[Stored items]
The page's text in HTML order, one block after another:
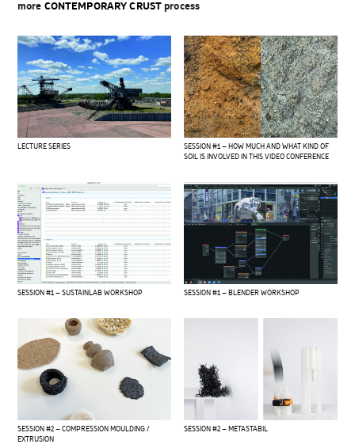
more CONTEMPORARY CRUST process
LECTURE SERIES
SESSION #1 – HOW MUCH AND WHAT KIND OF
SOIL IS INVOLVED IN THIS VIDEO CONFERENCE
SESSION #1 – SUSTAINLAB WORKSHOP SESSION #1 – BLENDER WORKSHOP
SESSION #2 – COMPRESSION MOULDING /
EXTRUSION
SESSION #2 – METASTABIL
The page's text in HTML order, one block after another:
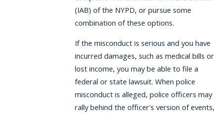
(IAB) of the NYPD, or pursue some
combination of these options.
If the misconduct is serious and you have
incurred damages, such as medical bills or
lost income, you may be able to file a
federal or state lawsuit. When police
misconduct is alleged, police officers may
rally behind the officer's version of events,
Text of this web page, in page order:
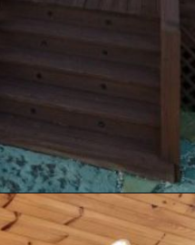
https://log-cabin-connection.com/the-honeymoon-ridge-cabin-has-breathtaking-views.html
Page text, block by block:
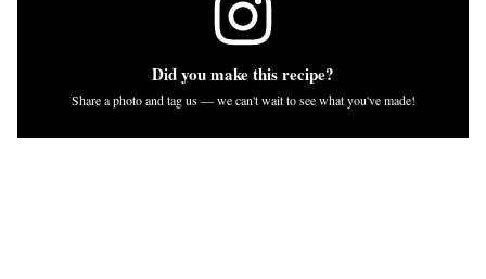
Did you make this recipe?
Share a photo and tag us — we can't wait to see what you've made!
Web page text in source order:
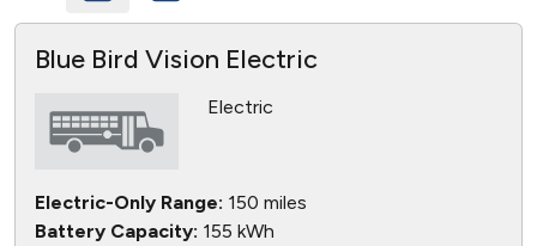
Blue Bird Vision Electric
Electric
Electric-Only Range: 150 miles
Battery Capacity: 155 kWh
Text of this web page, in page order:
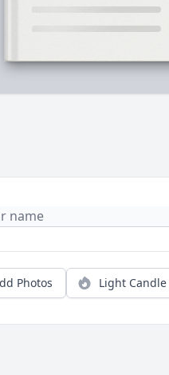
Photos Light Candle
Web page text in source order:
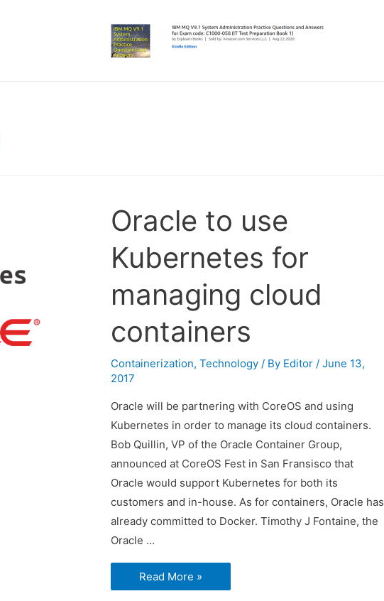
Oracle to use
Kubernetes for
managing cloud
containers
Containerization, Technology/ By Editor / June 13,
2017
Oracle will be partnering with CoreOS and using
Kubernetes in order to manage its cloud containers.
Bob Quillin, VP of the Oracle Container Group,
announced at CoreOS Fest in San Fransisco that
Oracle would support Kubernetes for both its
customers and in-house. As for containers, Oracle has
already committed to Docker. Timothy J Fontaine, the
Oracle …
Oracle
to
use
Read More »
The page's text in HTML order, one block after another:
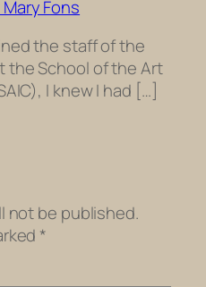
Fons
the staff of the
the School of the Art
I knew I had […]
not be published.
*

WHAT TO PRODUCE: Word for word, repeat the data above with the pictures left out.

WRITTEN ANSWER:
The page's text in HTML order, one block after another:
more CONTEMPORARY CRUST process
LECTURE SERIES
SESSION #1 – HOW MUCH AND WHAT KIND OF
SOIL IS INVOLVED IN THIS VIDEO CONFERENCE
SESSION #1 – SUSTAINLAB WORKSHOP SESSION #1 – BLENDER WORKSHOP
SESSION #2 – COMPRESSION MOULDING /
EXTRUSION
SESSION #2 – METASTABIL
The page's text in HTML order, one block after another:
(IAB) of the NYPD, or pursue some
combination of these options.
If the misconduct is serious and you have
incurred damages, such as medical bills or
lost income, you may be able to file a
federal or state lawsuit. When police
misconduct is alleged, police officers may
rally behind the officer's version of events,
Text of this web page, in page order:
https://log-cabin-connection.com/the-honeymoon-ridge-cabin-has-breathtaking-views.html
Page text, block by block:
Did you make this recipe?
Share a photo and tag us — we can't wait to see what you've made!
Web page text in source order:
Blue Bird Vision Electric
Electric
Electric-Only Range: 150 miles
Battery Capacity: 155 kWh
Text of this web page, in page order:
Photos Light Candle
Web page text in source order:
Oracle to use
Kubernetes for
managing cloud
containers
Containerization, Technology/ By Editor / June 13,
2017
Oracle will be partnering with CoreOS and using
Kubernetes in order to manage its cloud containers.
Bob Quillin, VP of the Oracle Container Group,
announced at CoreOS Fest in San Fransisco that
Oracle would support Kubernetes for both its
customers and in-house. As for containers, Oracle has
already committed to Docker. Timothy J Fontaine, the
Oracle …
Oracle
to
use
Read More »
The page's text in HTML order, one block after another:
Fons
the staff of the
the School of the Art
I knew I had […]
not be published.
*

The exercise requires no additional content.